I want to have another sex partner other then you, every once in a while.

I told her "Absolutely NO WAY" as she did this once before and it nearly ended us. 

I then said to her, "Would you like me to go and start having sex with other women, let's start with the neighbour" 
She said "No"
I replied "Their you go, its a one on one thing that I can't deal with nor can you, so I don't think we should go down that path"

Has anyone experienced any of the above?
Any advice or opinions would be helpful here.
Any swingers in the house can offer advice here?


----------



## dobo (Jun 30, 2009)

She's not happy with you sexually.

That's at a bare minimum.

Max, she already knows who she wants to cheat on you with.

I have thoughts about other men but when I examine them, it is about what I feel I'm not getting in my marriage. I'm still trying to figure out exactly what those things are -- some are about sexual acts, but some have to do with intellectual things.

AND YET I know he's a wonderful, loving person. If I acted on these things, I'd destroy us without figuring out what I'm not doing for us. It isn't his job to make me happy. Afterall, he provides more than the minimum. He's a loving, affectionate, consistent man. So this is about me. There's something missing in me.

My guess : Fear of intimacy. Fear of being as close as you are. 

I also think this is a cry to be more adventurous sexually.


----------



## mrnice (Aug 11, 2009)

dobo said:


> She's not happy with you sexually.
> 
> That's at a bare minimum.
> 
> ...


Hmmm, possibly but every time i've ever wanted sex my way I always get greeted with "Oh do I have to!"
Sex has always been the way she wanted, and when she wanted. 
She told me who she'd like to screw last night.

Sex nearly every night, do you think she's an unhappy woman? I don't think so. 

I think she needs help, I can't please her any more then that.
She agrees that she needs help as well cause I go beyond the call of duty to make her happy TRUST ME.


----------



## Gomez (Jun 5, 2009)

LOL my wife and I had about this exact same conversation.

She was down for a threesome if she could do her old freind she just met back up with.

You have started the most important conversation in your entire marriage in my opinion. Say and do the wrong thing and you will wind up in divorce, say and do the right thing and your marriage will be 10x better.

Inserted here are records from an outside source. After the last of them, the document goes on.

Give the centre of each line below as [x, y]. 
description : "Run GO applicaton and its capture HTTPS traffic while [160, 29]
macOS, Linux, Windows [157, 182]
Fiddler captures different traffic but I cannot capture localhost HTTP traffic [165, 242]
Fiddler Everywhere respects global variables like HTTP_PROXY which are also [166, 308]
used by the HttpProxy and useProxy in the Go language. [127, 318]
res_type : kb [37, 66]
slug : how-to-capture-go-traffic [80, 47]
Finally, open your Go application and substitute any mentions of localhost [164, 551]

Did you ask her if this friend of hersknows she wants him?


----------



## mrnice (Aug 11, 2009)

Gomez said:


> LOL my wife and I had about this exact same conversation.
> 
> She was down for a threesome if she could do her old freind she just met back up with.
> 
> ...


She texted him, of course he knows she wants him, I told him the other day "Thanks for not entertaining my wifes advance" he said "No problem man"
He did not even reply to her texts, I know this for a fact. 

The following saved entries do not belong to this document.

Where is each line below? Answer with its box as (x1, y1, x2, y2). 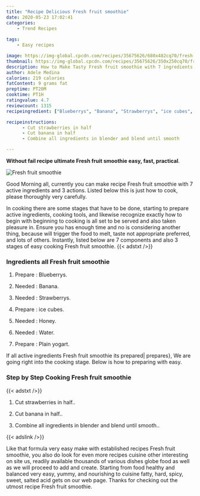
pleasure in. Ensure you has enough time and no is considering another (6, 224, 181, 230)
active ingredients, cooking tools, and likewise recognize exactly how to (6, 211, 183, 218)
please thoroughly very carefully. (6, 193, 87, 200)
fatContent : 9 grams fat (6, 81, 68, 87)
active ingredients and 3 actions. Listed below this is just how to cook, (6, 187, 178, 194)
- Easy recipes (17, 42, 55, 48)
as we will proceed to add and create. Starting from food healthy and (6, 464, 175, 471)
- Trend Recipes (17, 25, 58, 32)

I just had a convo with the mrs then on the phone and hit her straight again, "So do you still want to screw XXX" she said 
"Maybe, i do, maybe I don't" in a coy tone.

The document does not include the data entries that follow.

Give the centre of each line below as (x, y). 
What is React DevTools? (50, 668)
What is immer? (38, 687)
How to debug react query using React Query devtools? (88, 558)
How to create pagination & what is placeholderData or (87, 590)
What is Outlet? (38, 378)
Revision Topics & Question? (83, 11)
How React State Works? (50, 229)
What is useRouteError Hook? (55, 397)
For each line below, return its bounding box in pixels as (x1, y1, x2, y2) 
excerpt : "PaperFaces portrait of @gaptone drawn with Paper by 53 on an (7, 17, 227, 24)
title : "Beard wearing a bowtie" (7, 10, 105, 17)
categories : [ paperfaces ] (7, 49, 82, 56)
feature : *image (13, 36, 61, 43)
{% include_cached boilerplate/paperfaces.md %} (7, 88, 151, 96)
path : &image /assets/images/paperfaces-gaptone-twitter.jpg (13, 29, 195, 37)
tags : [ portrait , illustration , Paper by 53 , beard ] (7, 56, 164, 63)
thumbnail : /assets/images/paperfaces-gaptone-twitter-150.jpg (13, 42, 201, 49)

I said to her "You know I don't want this and you are f**King with my head so I'm going to screw with your head"

I told her "I am madly infatuated with XX" 
XX just happens to be a good friend of hers, she said 
"Ok i get the message, I see how it can screw with your head, do you really want to screw her"
I said "Absolutely" 

We agreed right ther and then that she is to stop the business of wanting a different sex partner.


----------



## martino (May 12, 2008)

*This all sounds like the beginning of the end. *

______________________________________________________



mrnice said:


> She texted him, of course he knows she wants him, I told him the other day "Thanks for not entertaining my wifes advance" he said "No problem man"
> He did not even reply to her texts, I know this for a fact.
> 
> I just had a convo with the mrs then on the phone and hit her straight again, "So do you still want to screw XXX" she said
> ...


----------



## GAsoccerman (Mar 24, 2008)

Well you guys are at a cross road right now.


I would go with the Role playing, photo shoots, and home movies. I think that will be good for both of you, you're both looking to spice it up.

threesome other partners is a BAD idea for you both.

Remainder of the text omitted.